**Exercise inputs**
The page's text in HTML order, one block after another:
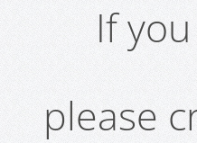
If
please
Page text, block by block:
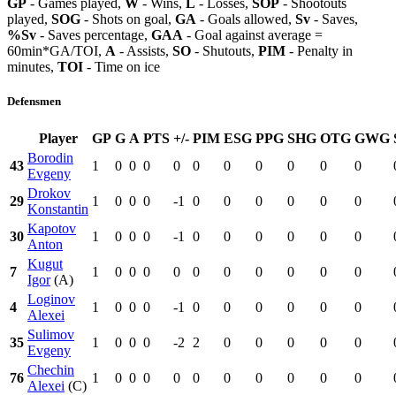
played, SOG - Shots on goal, GA - Goals allowed, Sv - Saves,
%Sv - Saves percentage, GAA - Goal against average =
60min*GA/TOI, A - Assists, SO - Shutouts, PIM - Penalty in
minutes, TOI - Time on ice
Defensmen
Player GP G A PTS +/- PIM ESG PPG SHG OTG GWG
43
Borodin
Evgeny
1 0 0 0 0 0 0 0 0 0 0
29
Drokov
Konstantin
1 0 0 0 -1 0 0 0 0 0 0
30
Kapotov
Anton
1 0 0 0 -1 0 0 0 0 0 0
7
Kugut
Igor(A)
1 0 0 0 0 0 0 0 0 0 0
4
Loginov
Alexei
1 0 0 0 -1 0 0 0 0 0 0
35
Sulimov
Evgeny
1 0 0 0 -2 2 0 0 0 0 0
76
Chechin
Alexei (C)
1 0 0 0 0 0 0 0 0 0 0

**What the exercise asks**
Nothing but the lines from the one with "60min*GA/TOI, A - Assists, SO" through the final line of the data belongs in the answer, and they must match exactly.

**Response area**
60min*GA/TOI, A - Assists, SO - Shutouts, PIM - Penalty in
minutes, TOI - Time on ice
Defensmen
Player GP G A PTS +/- PIM ESG PPG SHG OTG GWG
43
Borodin
Evgeny
1 0 0 0 0 0 0 0 0 0 0
29
Drokov
Konstantin
1 0 0 0 -1 0 0 0 0 0 0
30
Kapotov
Anton
1 0 0 0 -1 0 0 0 0 0 0
7
Kugut
Igor(A)
1 0 0 0 0 0 0 0 0 0 0
4
Loginov
Alexei
1 0 0 0 -1 0 0 0 0 0 0
35
Sulimov
Evgeny
1 0 0 0 -2 2 0 0 0 0 0
76
Chechin
Alexei (C)
1 0 0 0 0 0 0 0 0 0 0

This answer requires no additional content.